Revisiting the papers I found a problem with the interpretation of the corresponding micrograph (Fig.1 in Kochmann et al. 2004) which does not exhibit at all a fine grained pearlitic microstructure as mentioned. Instead, my experience suggests that some areas have the characteristic features of lower bainite, and a few others the features of tempered martensite.
Lower bainite forms during the cooling process of austenite at temperatures below 400°C, above the temperature for martensite start. It results in the growth of sheaves of laths rather similar to martensite laths. What enables us to distinguish them from martensite laths is the precipitation inside the laths of tiny elongated precipitates which are oriented with an angle of about 50-60° from the habit plane defined as the interface plane between austenite and bainitic lath as measured on a macroscopic scale. This could explain the observation of rods. But why are they carbon coated?
Possible Explanations for Carbon Coating
The first answer could be an artifact resulting from the dissolution of the matrix, having etched the carbide surface and dissolved selectively iron atoms. Let us assume this has been avoided. The second proposition is the result of the sword having been stored at room temperature for several centuries and having undergone an aging process.

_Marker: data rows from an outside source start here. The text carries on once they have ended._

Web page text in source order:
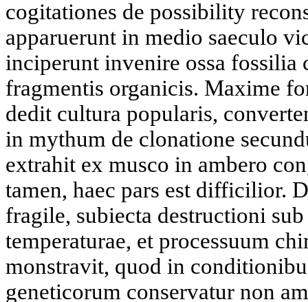
cogitationes de possibility
apparuerunt in medio saeculo
inciperunt invenire ossa fossilia
fragmentis organicis. Maxime
dedit cultura popularis,
in mythum de clonatione
extrahit ex musco in ambero
tamen, haec pars est difficilior.
fragile, subiecta destructioni
temperaturae, et processuum
monstravit, quod in
geneticorum conservatur non
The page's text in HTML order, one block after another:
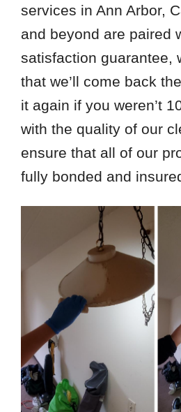
services in Ann Arbor,
and beyond are paired
satisfaction guarantee,
that we’ll come back
it again if you weren’t
with the quality of our
ensure that all of our
fully bonded and
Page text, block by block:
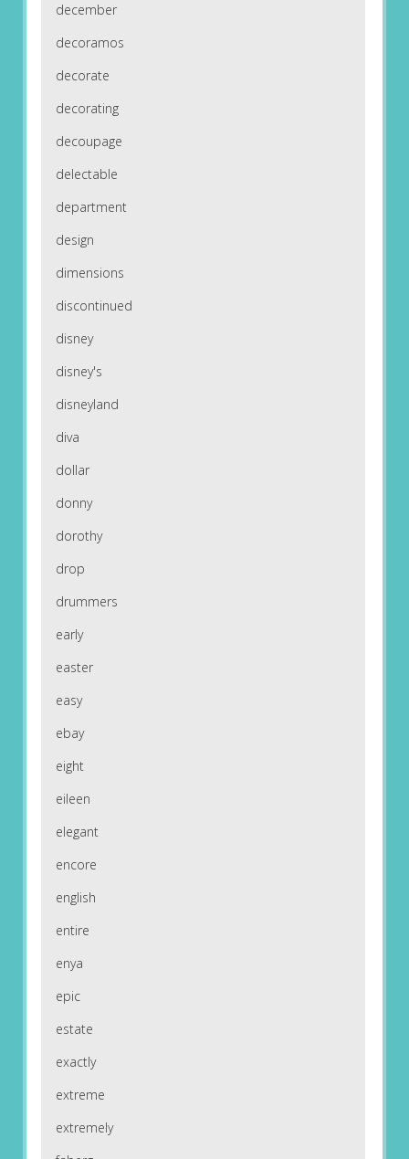
december
decoramos
decorate
decorating
decoupage
delectable
department
design
dimensions
discontinued
disney
disney's
disneyland
diva
dollar
donny
dorothy
drop
drummers
early
easter
easy
ebay
eight
eileen
elegant
encore
english
entire
enya
epic
estate
exactly
extreme
extremely
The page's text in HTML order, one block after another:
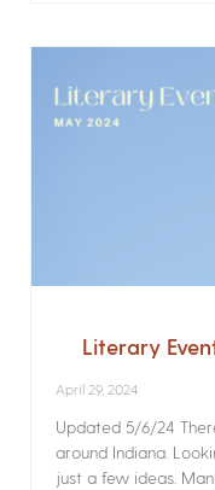
Literary
April 29, 2024
Updated 5/6/24
around Indiana.
just a few ideas.
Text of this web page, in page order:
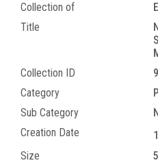
Collection of
Title
Collection ID
Category
Sub Category
Creation Date
Size
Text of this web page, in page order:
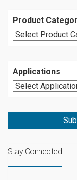
Product
Applications
Stay Connected
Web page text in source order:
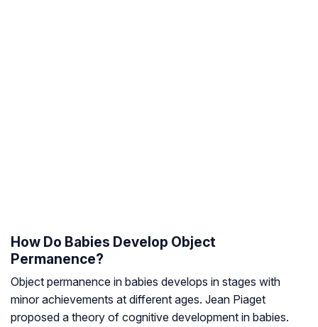
How Do Babies Develop Object
Permanence?
Object permanence in babies develops in stages with
minor achievements at different ages. Jean Piaget
proposed a theory of cognitive development in babies.
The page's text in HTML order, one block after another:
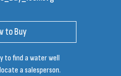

The bainitic constituents are out of equilibrium phases: oversaturated ferrite and metastable FexC coherent carbides (x is about 2.5). The lack of thermodynamic equilibrium induces the gradual approach of the structure to the equilibrium state involving pure ferrite and (carbon) graphite at a temperature that permit a sufficient diffusion rate for the atoms. Consequently the mechanism is governed by carbon diffusion, the only element concerned at room temperature. The transformation nucleates and develops at the interface between ferrite and carbides where a high concentration of vacancies and dislocations exists due to the interface misfit. The rate is very low at room temperature and diffusion operates at a very short range distance, a few atomic rows. The carbon atoms should arrange themselves optimizing the energy of the bonding network. Of course, this assumption of an aging process needs to be discussed and verified.
Lower bainite and tempered martensite develop very good mechanical properties of both good resistance and toughness. In the case of a blade, the famous cutting edge is the result of submicronic i.e. nano scale precipitates. Similar micrographs of fine carbide precipitation corresponding to tempered martensite in another wootz blade are presented in Durand-Charre et al (see in particular Fig.10). In modern steels the cooling rate is well controlled in order to obtain such suitable precipitation. Ancient smiths knew that cooling was the key to achieving good blades. They used many secret, legendary recipes for the cooling process, as for instance hot blades being thrust into the hollow trunk of a banana tree or given to a horse man galloping away.
Read more of this discussion of nanotechnology in Damascene steel swords.
- Damascus Steel, the original article
- Identifying Mechanical Structures in Damascus Sabers, comment by Peter Paufler
References
Durand-Charre M, Roussel-Dherbey F, and Coindeau S. 2010. Les aciers damassés décryptés. Revue de Métallurgie 107(04):131-143
Kochmann W, Reibold M, Goldberg R, Hauffe W, Levin AA, Meyer DC, Stephan T, Müller H, Belger A, and Paufler P. 2004. Nanowires in ancient Damascus steel. Journal of Alloys and Compounds 372(1-2):L15-L19.
Levin AA, Meyer DC, Reibold M, Kochmann W, Pätzke N, and Paufler P. 2005. Microstructure of a genuine Damascus sabre. Crystal Research and Technology 40(9):905-916.
Reibold M, Paufler P, Levin AA, Kochmann W, Pätzke N, and Meyer DC. 2006. Materials: carbon nanotubes in an ancient Damascus sabre. Nature 444(7117):286.